Отметим, что наши выводы вполне корреспондируются с периодизацией предвоенной «политики России в проливах», предложенной профессором К.Ф. Шацилло. Последний выделяет три «ясно заметных этапа» российской политики в «Босфорском вопросе». Первый этап (конец 1907 г. — весна 1909 г.) характеризовался активизацией политики Санкт-Петербурга, обусловленной главным образом соглашением с Англией, заключенным летом 1907 г. Основным содержанием второго этапа (апрель 1909 г. — конец 1911 г.) стал отказ от активной политики в Балканском регионе. Наконец, на третьем этапе обозначилась тенденция возвращения к силовой политике в отношении Турции, однако изменение режима проливов откладывалось на сравнительно отдаленное будущее (1917-1919 гг.) и мыслилось уже не как военное или политическое единоборство с Османской империей, а как один из актов общеевропейской войны{58}.

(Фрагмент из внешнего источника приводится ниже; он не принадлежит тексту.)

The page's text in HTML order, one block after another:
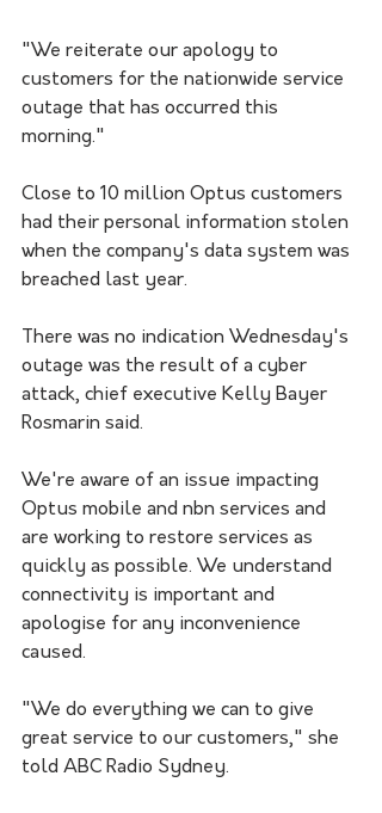
"We reiterate our apology to
customers for the nationwide service
outage that has occurred this
morning."
Close to 10 million Optus customers
had their personal information stolen
when the company's data system was
breached last year.
There was no indication Wednesday's
outage was the result of a cyber
attack, chief executive Kelly Bayer
Rosmarin said.
We're aware of an issue impacting
Optus mobile and nbn services and
are working to restore services as
quickly as possible. We understand
connectivity is important and
apologise for any inconvenience
caused.
"We do everything we can to give
great service to our customers," she
told ABC Radio Sydney.
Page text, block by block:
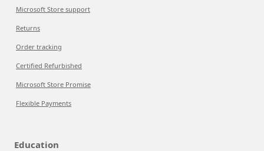
Microsoft Store support
Returns
Order tracking
Certified Refurbished
Microsoft Store Promise
Flexible Payments
Education
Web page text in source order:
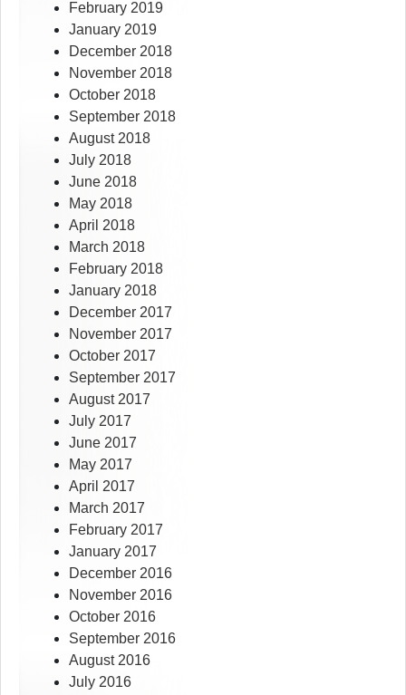
February 2019
January 2019
December 2018
November 2018
October 2018
September 2018
August 2018
July 2018
June 2018
May 2018
April 2018
March 2018
February 2018
January 2018
December 2017
November 2017
October 2017
September 2017
August 2017
July 2017
June 2017
May 2017
April 2017
March 2017
February 2017
January 2017
December 2016
November 2016
October 2016
September 2016
August 2016
July 2016
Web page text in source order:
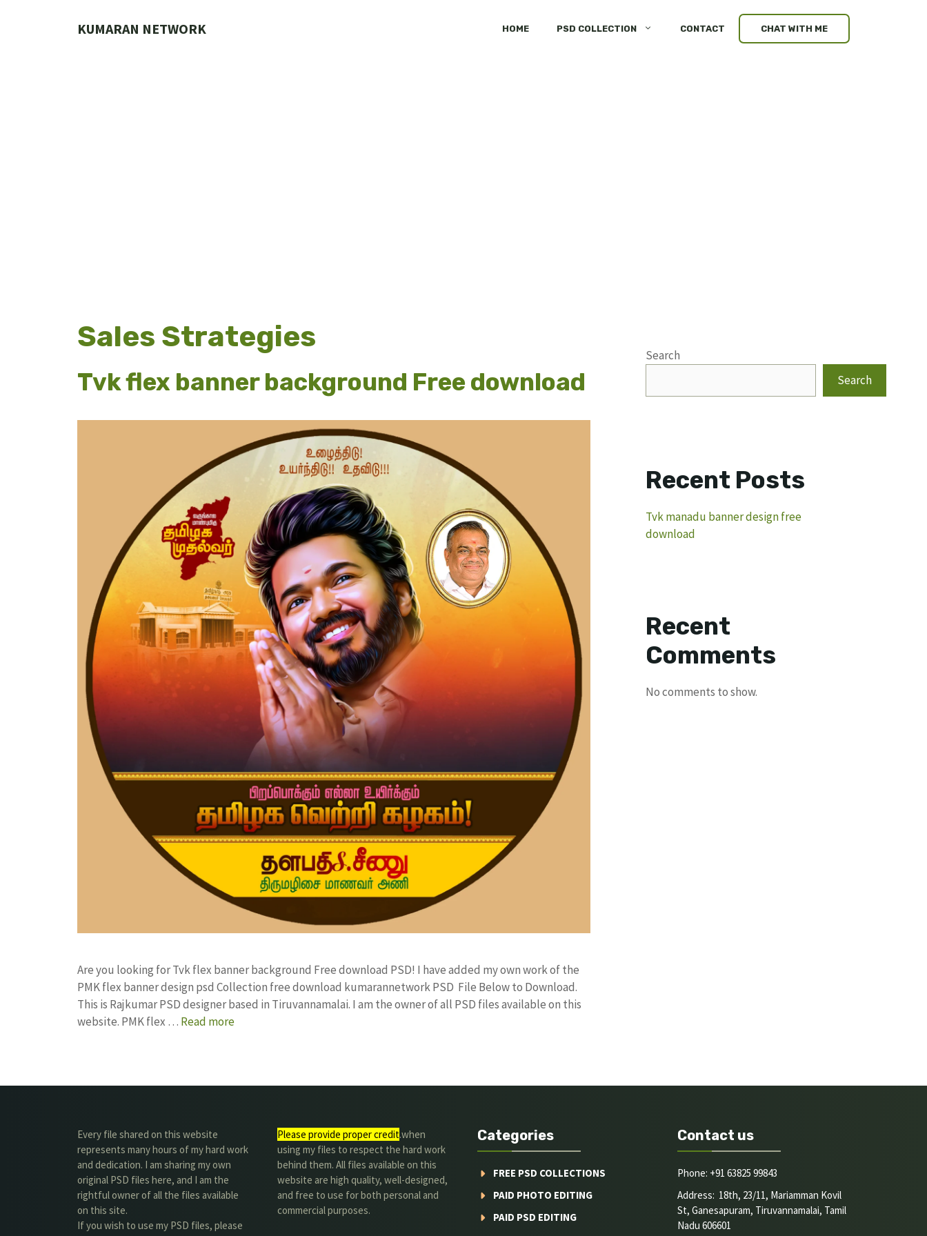
KUMARAN NETWORK HOME PSD COLLECTION CONTACT CHAT WITH ME
Sales Strategies
Tvk flex banner background Free download
Are you looking for Tvk flex banner background Free download PSD! I have added my own work of the
PMK flex banner design psd Collection free download kumarannetwork PSD File Below to Download.
This is Rajkumar PSD designer based in Tiruvannamalai. I am the owner of all PSD files available on this
website. PMK flex … Read more
Search
Search
Recent Posts
Tvk manadu banner design free
download
Recent
Comments
No comments to show.
Every file shared on this website
represents many hours of my hard work
and dedication. I am sharing my own
original PSD files here, and I am the
rightful owner of all the files available
on this site.
If you wish to use my PSD files, please
Please provide proper credit.when
using my files to respect the hard work
behind them. All files available on this
website are high quality, well-designed,
and free to use for both personal and
commercial purposes.
Categories
FREE PSD COLLECTIONS
PAID PHOTO EDITING
PAID PSD EDITING
Contact us
Phone: +91 63825 99843
Address: 18th, 23/11, Mariamman Kovil
St, Ganesapuram, Tiruvannamalai, Tamil
Nadu 606601
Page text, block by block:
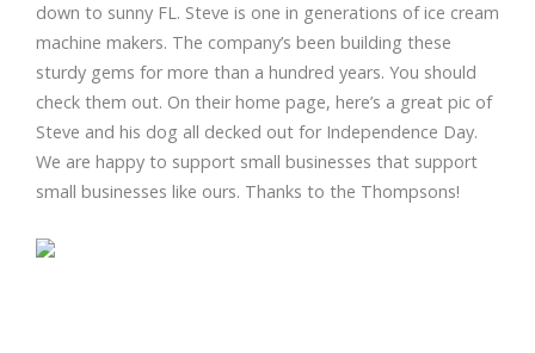
down to sunny FL. Steve is one in generations of ice cream
machine makers. The company’s been building these
sturdy gems for more than a hundred years. You should
check them out. On their home page, here’s a great pic of
Steve and his dog all decked out for Independence Day.
We are happy to support small businesses that support
small businesses like ours. Thanks to the Thompsons!

Безусловным положительным достижением российского Морского ведомства следует полагать почти ежегодную корректировку планов применения флота с учетом изменений военно-политической обстановки в регионе, что придавало оперативному планированию известную гибкость. Серьезнейшим же недостатком в деятельности Морского генерального штаба стало отсутствие к началу военных действий утвержденного оперативного плана Черноморского флота, что поставило его командование в весьма затруднительное положение.
Особого внимания заслуживают последствия снятия с повестки дня вопроса о проведении десантной операции в районе Босфора, которое было, по существу, окончательно оформлено решением особого совещания, созванного по инициативе министра иностранных дел 8 (21) февраля 1914 г.{59}. На наш взгляд, «сухой остаток» состоявшихся на совещании прений аккумулирован в словах помощника начальника Морского генерального штаба капитана I ранга Д.В. Ненюкова: «Самая возможность десантной операции отпадает, пока наши морские силы не приобретут перевеса».
Оставив в стороне общеполитические, культурно-религиозные и иные аспекты проблемы «возвращения креста на Святую Софию», отметим важное обстоятельство военно-экономического характера. Отказ от планов овладения проливами в случае войны с Турцией неизбежно вел к прекращению российских экономических перевозок через Босфор и Дарданеллы, которые имели колоссальное хозяйственное значение. Накануне войны через Черное и Азовское моря осуществлялось 44,1% внешнеэкономического оборота страны, причем особенно велика была роль южных морей в российском экспорте, так как именно причерноморские губернии являлись основными производителями зерна и муки — главной экспортной статьи. Не следует приуменьшать роль этого торгового пути и для российской добывающей промышленности — Донецкого каменноугольного бассейна, Кавказского нефтепромышленного и рудоносного районов{60}. Достаточно сказать, что в 1913 г. через порты Черного и Азовского морей было вывезено товаров на 630,4 млн. руб., что составило 56,5% российского экспорта{61}. Зависимость экономики России от бесперебойного мореплавания через Босфор и Дарданеллы была наглядно продемонстрирована во время итало-турецкой войны 1911-1912 гг. и Балканских войн 1912-1913 гг., когда проливы временно закрывались Портой. Это, как выразился капитан I ранга А.Н. Щеглов, состоявший в то время морским агентом в Турции, «подняло вопль по всей России»{62}. По подсчетам российского Министерства финансов, паралич хлебной торговли наносил стране ежемесячные убытки в размере около 30 млн. руб.{63}.
Кстати, закрытие проливов создавало множество проблем и для союзников России. В годы мировой войны, лишившись основного источника снабжения зерном, государства Антанты вынуждены были импортировать его главным образом из США и Аргентины, что, естественно, многократно увеличивало протяженность экономических коммуникационных линий и делало их весьма уязвимыми от воздействия неприятельских военно-морских сил. Последнее обстоятельство, по наблюдению германского историка Э. Хайделя, стало «существенной поддержкой для подводной войны»{64}. Наконец, с закрытием проливной зоны Россия лишалась наиболее удобного пути получения военных материалов от союзников.